Primary outcome parameters investigated were pain score during and after surgery, intraoperative difficulties and inadvertent ocular movement, intraoperative necessity to administer additional anesthesia, and patient preference. Secondary outcome parameters investigated were postoperative visual acuity, anesthesia-related complications, intraoperative complications, and severe local or systemic complications.

RESULTS

Fifteen studies were identified and analyzed to compare TA (1084 eyes) with RBA/PBA (1121 eyes) in phacoemulsification.

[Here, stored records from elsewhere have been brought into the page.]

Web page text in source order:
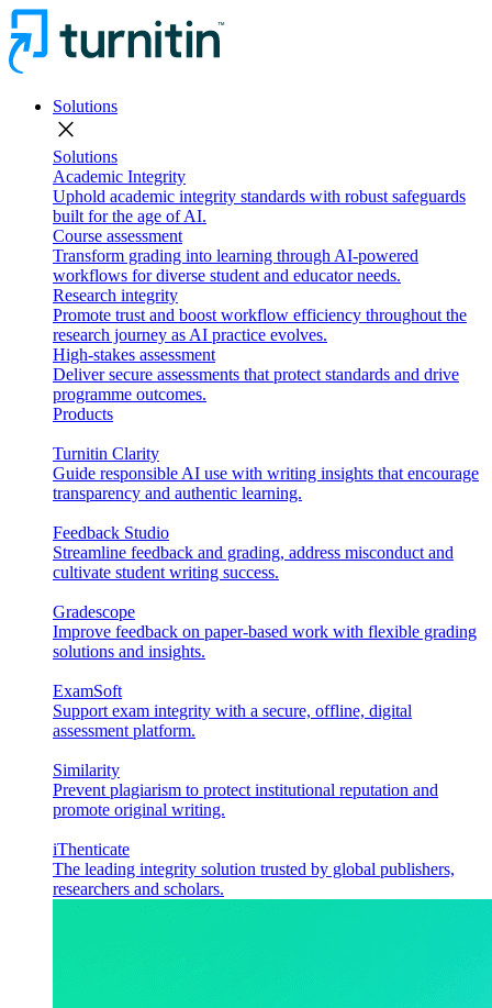
Solutions
close
Solutions
Academic Integrity
Uphold academic integrity standards with robust safeguards
built for the age of AI.
Course assessment
Transform grading into learning through AI-powered
workflows for diverse student and educator needs.
Research integrity
Promote trust and boost workflow efficiency throughout the
research journey as AI practice evolves.
High-stakes assessment
Deliver secure assessments that protect standards and drive
programme outcomes.
Products
Turnitin Clarity
Guide responsible AI use with writing insights that encourage
transparency and authentic learning.
Feedback Studio
Streamline feedback and grading, address misconduct and
cultivate student writing success.
Gradescope
Improve feedback on paper-based work with flexible grading
solutions and insights.
ExamSoft
Support exam integrity with a secure, offline, digital
assessment platform.
Similarity
Prevent plagiarism to protect institutional reputation and
promote original writing.
iThenticate
The leading integrity solution trusted by global publishers,
researchers and scholars.
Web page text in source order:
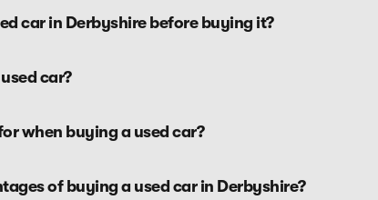
car in Derbyshire before buying it?
car?
when buying a used car?
of buying a used car in Derbyshire?

Data synthesis showed that intraoperative and postoperative pain perception was significantly higher in the TA group (P < 0.05). The TA group showed more frequent inadvertent ocular movement (P < 0.05) and a greater intraoperative need for supplementary anesthesia (P = 0.03). There was no statistically significant difference between the 2 groups in intraoperative difficulties as assessed by the surgeons (P > 0.05). Patients significantly preferred TA (P < 0.00001). The RBA/PBA group had more frequent anesthesia-related complications, such as chemosis, periorbital hematoma, and subconjunctival hemorrhage (P < 0.05). There was no statistically significant difference in surgery-related complications (P > 0.05).

CONCLUSIONS

Compared with RBA/PBA, TA does not provide the same excellent pain relief in cataract surgery; however, it achieves similar surgical outcomes. Topical anesthesia reduces injection-related complications and alleviates patients' fear of injection. The choice of TA is not suitable for patients with a higher initial blood pressure or greater pain perception.

摘要

目的

探讨白内障超声乳化术中局部麻醉(TA)与球后麻醉(RBA)和球周麻醉(PBA)的临床结局差异。

设计

系统评价和荟萃分析。

参与者

来自先前发表的比较 TA 和 RBA/PBA 在白内障超声乳化术中临床结局的随机对照试验(RCT)的患者。

方法

根据 Cochrane 协作方法进行全面的文献检索,以确定比较 TA 和 RBA/PBA 在白内障超声乳化术中的 RCT。

主要观察指标

主要观察指标为手术期间和手术后的疼痛评分、术中困难和意外眼球运动、术中需要额外麻醉的情况以及患者的偏好。次要观察指标为术后视力、麻醉相关并发症、术中并发症和严重局部或全身并发症。

结果

共确定并分析了 15 项研究,比较 TA(1084 只眼)与 RBA/PBA(1121 只眼)在白内障超声乳化术中的情况。数据综合显示,TA 组术中及术后疼痛感知明显更高(P < 0.05)。TA 组术中更频繁出现意外眼球运动(P < 0.05),术中需要补充麻醉的情况更常见(P = 0.03)。两组间术者评估的术中困难无统计学差异(P > 0.05)。患者明显更喜欢 TA(P < 0.00001)。RBA/PBA 组麻醉相关并发症如眼睑肿胀、眶周血肿和球结膜下出血更常见(P < 0.05)。手术相关并发症无统计学差异(P > 0.05)。

结论

与 RBA/PBA 相比,TA 并不能在白内障手术中提供相同的卓越止痛效果,但能获得相似的手术结果。局部麻醉可减少注射相关并发症,并减轻患者对注射的恐惧。对于初始血压较高或疼痛感知较强的患者,选择 TA 并不合适。